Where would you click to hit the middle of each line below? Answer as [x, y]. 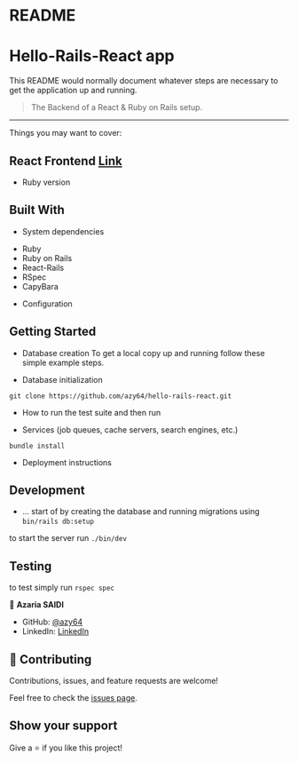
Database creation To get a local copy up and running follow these [143, 353]
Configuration [47, 304]
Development [47, 490]
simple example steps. [63, 362]
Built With [37, 210]
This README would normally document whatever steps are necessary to [144, 81]
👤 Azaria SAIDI [37, 605]
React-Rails [43, 267]
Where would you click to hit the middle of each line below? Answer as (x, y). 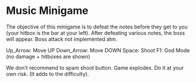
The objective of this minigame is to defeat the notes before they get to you (97, 27)
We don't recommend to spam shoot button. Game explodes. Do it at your (95, 67)
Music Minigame (47, 11)
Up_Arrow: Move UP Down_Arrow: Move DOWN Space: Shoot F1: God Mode (98, 50)
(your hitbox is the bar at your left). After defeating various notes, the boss (96, 33)
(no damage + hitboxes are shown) (48, 56)
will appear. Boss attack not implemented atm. (62, 39)
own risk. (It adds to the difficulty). (48, 74)
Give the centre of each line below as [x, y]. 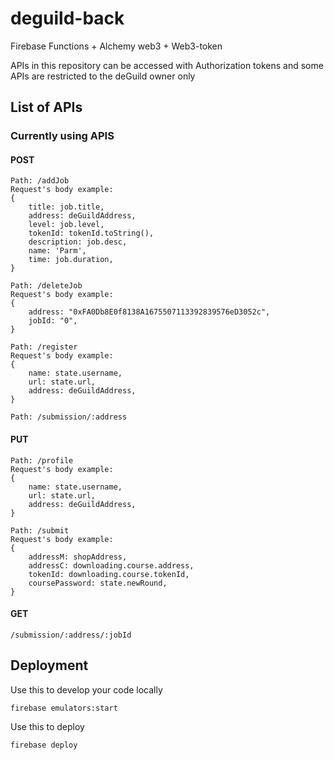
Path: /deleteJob [46, 286]
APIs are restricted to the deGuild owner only [103, 76]
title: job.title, [66, 207]
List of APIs [46, 107]
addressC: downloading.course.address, [111, 565]
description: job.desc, [78, 242]
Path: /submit [40, 530]
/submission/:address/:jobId [71, 635]

[Work request]:
Go through the entries and copy each line holding the string "notes".

[Result for this task]:
The objective of this minigame is to defeat the notes before they get to you (97, 27)
(your hitbox is the bar at your left). After defeating various notes, the boss (96, 33)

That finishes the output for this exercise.